## EXERCISE DESCRIPTION
Look below for the line holding "Asphalt Driveway" and the line holding "Experienced Data". Transcribe exactly those lines and all lines between them, nothing more.

::: EXTRACTED INFORMATION :::

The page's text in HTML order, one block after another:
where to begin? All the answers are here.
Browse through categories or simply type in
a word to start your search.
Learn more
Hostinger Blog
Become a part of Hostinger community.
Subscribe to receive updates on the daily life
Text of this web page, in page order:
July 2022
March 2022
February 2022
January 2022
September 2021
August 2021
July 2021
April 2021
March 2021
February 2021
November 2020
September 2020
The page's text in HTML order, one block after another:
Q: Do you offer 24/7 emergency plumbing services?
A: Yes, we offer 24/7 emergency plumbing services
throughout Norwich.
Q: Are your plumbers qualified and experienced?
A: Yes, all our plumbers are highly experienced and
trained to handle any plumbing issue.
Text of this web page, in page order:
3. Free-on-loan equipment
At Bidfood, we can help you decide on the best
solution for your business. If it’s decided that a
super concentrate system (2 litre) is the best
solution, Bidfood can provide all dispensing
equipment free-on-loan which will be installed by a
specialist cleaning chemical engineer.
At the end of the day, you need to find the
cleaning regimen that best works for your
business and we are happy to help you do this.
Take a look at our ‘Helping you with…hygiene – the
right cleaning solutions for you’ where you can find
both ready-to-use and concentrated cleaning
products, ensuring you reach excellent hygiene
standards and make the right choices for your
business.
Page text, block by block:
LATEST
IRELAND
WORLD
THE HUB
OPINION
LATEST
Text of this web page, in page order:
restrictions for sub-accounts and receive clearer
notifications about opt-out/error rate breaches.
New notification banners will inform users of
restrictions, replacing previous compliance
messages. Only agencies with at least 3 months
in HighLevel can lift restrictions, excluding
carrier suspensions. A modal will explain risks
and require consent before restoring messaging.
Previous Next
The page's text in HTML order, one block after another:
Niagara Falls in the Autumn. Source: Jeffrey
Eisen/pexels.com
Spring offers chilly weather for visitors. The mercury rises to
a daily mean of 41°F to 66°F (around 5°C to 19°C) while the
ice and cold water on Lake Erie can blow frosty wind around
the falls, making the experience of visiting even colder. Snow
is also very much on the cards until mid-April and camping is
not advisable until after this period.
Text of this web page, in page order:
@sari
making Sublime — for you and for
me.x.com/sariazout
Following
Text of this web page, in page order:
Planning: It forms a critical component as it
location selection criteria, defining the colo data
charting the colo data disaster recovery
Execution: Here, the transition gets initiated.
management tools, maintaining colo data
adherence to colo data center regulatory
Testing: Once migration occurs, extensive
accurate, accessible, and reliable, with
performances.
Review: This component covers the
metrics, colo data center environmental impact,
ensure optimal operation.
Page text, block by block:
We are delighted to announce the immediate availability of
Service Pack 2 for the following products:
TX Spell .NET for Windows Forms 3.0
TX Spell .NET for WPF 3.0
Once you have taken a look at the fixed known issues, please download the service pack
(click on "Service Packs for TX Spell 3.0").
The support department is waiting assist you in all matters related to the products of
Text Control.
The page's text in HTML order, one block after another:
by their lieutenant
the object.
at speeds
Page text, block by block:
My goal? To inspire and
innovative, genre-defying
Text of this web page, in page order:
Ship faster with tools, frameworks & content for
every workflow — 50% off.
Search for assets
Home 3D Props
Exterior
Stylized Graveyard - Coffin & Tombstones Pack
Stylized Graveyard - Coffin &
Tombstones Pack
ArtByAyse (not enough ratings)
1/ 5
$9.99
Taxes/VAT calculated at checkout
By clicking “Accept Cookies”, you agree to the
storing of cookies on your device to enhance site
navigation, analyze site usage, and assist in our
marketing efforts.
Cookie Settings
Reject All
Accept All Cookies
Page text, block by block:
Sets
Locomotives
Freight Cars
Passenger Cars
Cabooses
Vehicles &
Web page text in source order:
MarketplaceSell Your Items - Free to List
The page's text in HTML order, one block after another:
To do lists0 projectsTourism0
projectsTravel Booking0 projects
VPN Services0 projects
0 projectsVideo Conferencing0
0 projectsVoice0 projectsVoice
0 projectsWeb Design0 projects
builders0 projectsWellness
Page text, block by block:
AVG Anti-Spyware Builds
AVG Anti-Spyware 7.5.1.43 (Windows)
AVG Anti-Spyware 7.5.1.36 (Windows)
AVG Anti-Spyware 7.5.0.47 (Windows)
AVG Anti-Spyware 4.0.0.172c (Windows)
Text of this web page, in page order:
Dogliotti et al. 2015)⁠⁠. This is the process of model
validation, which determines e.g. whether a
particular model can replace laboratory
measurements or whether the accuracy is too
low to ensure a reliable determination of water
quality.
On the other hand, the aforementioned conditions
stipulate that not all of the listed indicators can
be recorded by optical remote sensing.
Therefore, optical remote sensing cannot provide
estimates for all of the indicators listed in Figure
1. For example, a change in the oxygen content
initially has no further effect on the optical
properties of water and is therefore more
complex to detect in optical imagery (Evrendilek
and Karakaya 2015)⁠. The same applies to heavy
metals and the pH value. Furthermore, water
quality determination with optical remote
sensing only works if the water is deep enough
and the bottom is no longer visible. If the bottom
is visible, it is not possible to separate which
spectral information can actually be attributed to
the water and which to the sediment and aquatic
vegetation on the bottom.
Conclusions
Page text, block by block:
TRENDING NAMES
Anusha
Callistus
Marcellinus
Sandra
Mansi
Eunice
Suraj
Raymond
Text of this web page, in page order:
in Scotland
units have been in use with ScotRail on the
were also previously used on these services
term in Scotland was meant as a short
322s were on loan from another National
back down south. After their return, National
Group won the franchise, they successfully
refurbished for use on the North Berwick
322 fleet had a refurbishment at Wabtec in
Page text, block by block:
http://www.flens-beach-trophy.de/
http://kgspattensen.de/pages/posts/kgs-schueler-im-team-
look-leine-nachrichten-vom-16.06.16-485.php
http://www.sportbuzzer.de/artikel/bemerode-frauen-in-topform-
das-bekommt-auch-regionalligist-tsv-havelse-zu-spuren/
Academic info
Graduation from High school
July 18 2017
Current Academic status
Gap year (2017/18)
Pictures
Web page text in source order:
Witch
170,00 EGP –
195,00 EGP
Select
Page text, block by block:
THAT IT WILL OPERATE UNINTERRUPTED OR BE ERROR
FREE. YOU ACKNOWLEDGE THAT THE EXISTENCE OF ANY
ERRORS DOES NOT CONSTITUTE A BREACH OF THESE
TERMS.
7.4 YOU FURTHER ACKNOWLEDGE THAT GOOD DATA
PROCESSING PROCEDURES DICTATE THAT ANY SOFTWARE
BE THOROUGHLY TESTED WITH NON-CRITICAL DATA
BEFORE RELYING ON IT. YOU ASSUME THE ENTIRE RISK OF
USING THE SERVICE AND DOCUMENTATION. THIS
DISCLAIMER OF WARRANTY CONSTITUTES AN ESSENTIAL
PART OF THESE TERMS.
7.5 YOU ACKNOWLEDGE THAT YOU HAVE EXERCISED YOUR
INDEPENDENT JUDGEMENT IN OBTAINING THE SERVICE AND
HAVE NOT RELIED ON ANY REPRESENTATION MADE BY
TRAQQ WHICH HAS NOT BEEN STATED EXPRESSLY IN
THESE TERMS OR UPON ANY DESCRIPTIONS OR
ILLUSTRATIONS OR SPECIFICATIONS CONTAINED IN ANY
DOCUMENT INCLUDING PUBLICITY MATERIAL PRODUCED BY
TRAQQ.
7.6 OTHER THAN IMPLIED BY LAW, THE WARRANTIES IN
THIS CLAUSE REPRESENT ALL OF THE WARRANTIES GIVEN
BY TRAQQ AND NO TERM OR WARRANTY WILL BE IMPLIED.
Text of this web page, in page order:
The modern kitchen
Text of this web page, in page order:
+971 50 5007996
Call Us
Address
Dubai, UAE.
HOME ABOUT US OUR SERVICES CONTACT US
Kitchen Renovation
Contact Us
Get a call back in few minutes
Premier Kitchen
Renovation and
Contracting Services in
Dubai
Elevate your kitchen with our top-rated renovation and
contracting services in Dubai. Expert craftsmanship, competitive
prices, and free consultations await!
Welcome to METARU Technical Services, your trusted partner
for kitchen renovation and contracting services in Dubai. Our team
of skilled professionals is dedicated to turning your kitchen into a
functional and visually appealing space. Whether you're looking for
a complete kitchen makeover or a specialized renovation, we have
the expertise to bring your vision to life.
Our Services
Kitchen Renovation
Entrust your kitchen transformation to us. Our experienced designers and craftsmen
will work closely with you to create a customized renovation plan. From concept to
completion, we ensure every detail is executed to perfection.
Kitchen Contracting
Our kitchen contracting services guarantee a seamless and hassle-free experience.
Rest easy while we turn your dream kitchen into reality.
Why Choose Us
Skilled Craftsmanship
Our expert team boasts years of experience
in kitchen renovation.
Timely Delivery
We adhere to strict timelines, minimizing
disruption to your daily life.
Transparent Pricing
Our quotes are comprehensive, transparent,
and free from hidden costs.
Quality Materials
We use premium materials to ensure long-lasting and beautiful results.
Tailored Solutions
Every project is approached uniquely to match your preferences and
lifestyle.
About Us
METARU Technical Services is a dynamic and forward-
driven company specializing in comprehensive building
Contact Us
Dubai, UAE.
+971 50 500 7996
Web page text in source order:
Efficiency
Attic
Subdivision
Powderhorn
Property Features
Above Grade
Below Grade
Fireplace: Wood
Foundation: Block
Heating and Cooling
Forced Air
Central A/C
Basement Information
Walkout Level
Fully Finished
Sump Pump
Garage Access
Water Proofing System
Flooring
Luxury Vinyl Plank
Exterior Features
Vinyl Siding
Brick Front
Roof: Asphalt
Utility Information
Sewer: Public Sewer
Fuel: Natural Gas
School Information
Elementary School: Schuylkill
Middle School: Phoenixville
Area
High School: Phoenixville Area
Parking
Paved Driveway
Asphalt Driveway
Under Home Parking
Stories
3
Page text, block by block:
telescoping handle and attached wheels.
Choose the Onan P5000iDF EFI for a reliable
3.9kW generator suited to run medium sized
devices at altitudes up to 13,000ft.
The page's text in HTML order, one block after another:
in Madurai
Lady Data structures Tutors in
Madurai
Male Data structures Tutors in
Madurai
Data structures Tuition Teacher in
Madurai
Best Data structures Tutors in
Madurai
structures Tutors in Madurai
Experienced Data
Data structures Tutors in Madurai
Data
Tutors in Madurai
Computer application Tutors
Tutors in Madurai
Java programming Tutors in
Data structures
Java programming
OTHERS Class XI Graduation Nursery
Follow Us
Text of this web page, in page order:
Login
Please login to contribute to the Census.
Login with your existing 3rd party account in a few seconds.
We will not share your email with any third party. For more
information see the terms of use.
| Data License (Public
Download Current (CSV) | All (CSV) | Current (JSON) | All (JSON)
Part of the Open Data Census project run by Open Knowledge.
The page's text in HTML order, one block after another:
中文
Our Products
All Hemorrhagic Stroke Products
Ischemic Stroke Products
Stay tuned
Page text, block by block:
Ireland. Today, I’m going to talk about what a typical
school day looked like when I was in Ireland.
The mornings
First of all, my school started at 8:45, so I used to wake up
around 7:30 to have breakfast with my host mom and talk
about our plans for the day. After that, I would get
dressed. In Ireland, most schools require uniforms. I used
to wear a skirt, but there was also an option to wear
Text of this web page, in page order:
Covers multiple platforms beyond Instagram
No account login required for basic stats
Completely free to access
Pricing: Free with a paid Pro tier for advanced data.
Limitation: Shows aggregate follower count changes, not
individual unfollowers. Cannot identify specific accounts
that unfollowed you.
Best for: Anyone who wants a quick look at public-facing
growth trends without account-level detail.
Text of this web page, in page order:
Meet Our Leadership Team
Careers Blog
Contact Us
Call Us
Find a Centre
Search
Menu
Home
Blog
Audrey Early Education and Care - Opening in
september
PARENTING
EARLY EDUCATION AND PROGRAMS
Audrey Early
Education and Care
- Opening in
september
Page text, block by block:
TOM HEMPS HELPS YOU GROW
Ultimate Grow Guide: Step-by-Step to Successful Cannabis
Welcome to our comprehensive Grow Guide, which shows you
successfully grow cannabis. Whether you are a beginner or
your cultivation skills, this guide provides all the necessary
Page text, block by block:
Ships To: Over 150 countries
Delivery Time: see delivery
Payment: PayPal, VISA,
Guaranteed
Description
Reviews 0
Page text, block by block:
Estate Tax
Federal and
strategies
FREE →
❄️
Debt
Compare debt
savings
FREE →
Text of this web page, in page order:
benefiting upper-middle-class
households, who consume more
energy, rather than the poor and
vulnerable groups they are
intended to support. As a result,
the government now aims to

:::

## COMPLETED TASK
Asphalt Driveway
Under Home Parking
Stories
3
Page text, block by block:
telescoping handle and attached wheels.
Choose the Onan P5000iDF EFI for a reliable
3.9kW generator suited to run medium sized
devices at altitudes up to 13,000ft.
The page's text in HTML order, one block after another:
in Madurai
Lady Data structures Tutors in
Madurai
Male Data structures Tutors in
Madurai
Data structures Tuition Teacher in
Madurai
Best Data structures Tutors in
Madurai
structures Tutors in Madurai
Experienced Data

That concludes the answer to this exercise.